Les cinq restent là. Sans poser de questions. C'est un peu triché, il savent que Sana a tout enregistré. Et tout est là. À portée de gestes. À raviver. À semer. Louna s’approche d’une étagère. Elle prend une graine noire, lisse, minuscule. Peut-être celle d'un oignon. Elle la serre dans sa paume.
— On fait quoi, maintenant ? murmure Jules, toujours un peu impatient.
Jacques ne répond pas. Il tend un carnet. Relié de fil et d’écorce.
Sur la couverture, une phrase inscrite d'une main un peu tremblante : « Ce qui germe ne se voit pas encore. » À l'intérieur des pages blanches. Ils comprennent, rien ne sera imposé.Ils repartent. Sans bruit.
Mais avec les graines.
2. Des graines
Louna suggère les ruines d'un ancien centre logistique, le long du canal.
Ils avaient réussi à le finir leur méga-canal, malgré les protestations, les évidences, les milliards, les retards, les manifs, la violence à la fin, les morts.
On exportera.
Encore plus.
On importera.
Encore plus.
Betteraves bourrées aux néonicotinoïdes contre slips jetables.
Patates industrielles contre téléphones portables. Jetables.
Ils l'avaient terminé, mais ils ne s'en étaient jamais servi, le monde changeait en même temps qu'ils bétonnaient. Ils n'avaient rien voulu voir, ils avaient été jusqu'au bout, jusqu'au dernier sac de ciment, à coup de communiqués de presse et de grenades lacrymos. C'est nécessaire. Mon cul.

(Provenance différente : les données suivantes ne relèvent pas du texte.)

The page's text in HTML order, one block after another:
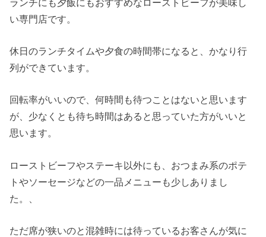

Il y a le site de Clairoix. C'est pas trop loin, on y sera en moins de deux heures. Ils ne devraient pas l'occuper. Je suis passée devant il y a quinze jours, il n'y avait personne.
Pourtant ils sont là.
ils disent que c'est une ZAD.
Inversion.
Les néo-indus venaient de passer un deal avec la commune, on laisse faire la nature pour se régénérer, c'est sûr, ça personne ne le discute, mais les terres qui restent mortes après le printemps, ou celles qui n'abritent que des espèces courantes - ça commence comme ça - on peut les utiliser pour reconstruire. Pas toutes, pas en entier, juste un peu. Ça commence comme ça.

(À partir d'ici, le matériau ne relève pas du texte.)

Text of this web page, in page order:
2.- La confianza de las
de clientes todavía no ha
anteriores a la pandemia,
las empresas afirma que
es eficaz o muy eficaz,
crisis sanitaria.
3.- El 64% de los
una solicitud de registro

Les gens veulent quand même qu'on refabrique des trucs, c'est normal. Une petite usine de bijoux fantaisie. C'est joli les bijoux. Une autre petite pour des téléphones reconditionnés, avec deux vieux je te fais un neuf. C'est du recyclage, c'est bien. Et une de batteries qui polluent pas c'est promis, et que pour des trucs utiles, des aspirateurs autonomes, c'est pour la pénibilité, ou des vélos-robots pour les personnes âgées. C'est les gens qui demandent, c'est leurs besoins, nous on répond seulement. On commence petit. C'est promis. Ça commence comme ça.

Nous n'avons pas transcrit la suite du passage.